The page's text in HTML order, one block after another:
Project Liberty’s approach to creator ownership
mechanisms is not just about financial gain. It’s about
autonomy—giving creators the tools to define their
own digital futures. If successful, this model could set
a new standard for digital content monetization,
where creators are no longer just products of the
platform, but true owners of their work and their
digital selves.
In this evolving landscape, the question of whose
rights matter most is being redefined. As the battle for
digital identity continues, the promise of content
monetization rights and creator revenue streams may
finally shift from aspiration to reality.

--------------------

EXERCISE REQUIREMENTS
The records above need to be retyped in full, exactly as given.

EXERCISE ANSWER
The page's text in HTML order, one block after another:
Project Liberty’s approach to creator ownership
mechanisms is not just about financial gain. It’s about
autonomy—giving creators the tools to define their
own digital futures. If successful, this model could set
a new standard for digital content monetization,
where creators are no longer just products of the
platform, but true owners of their work and their
digital selves.
In this evolving landscape, the question of whose
rights matter most is being redefined. As the battle for
digital identity continues, the promise of content
monetization rights and creator revenue streams may
finally shift from aspiration to reality.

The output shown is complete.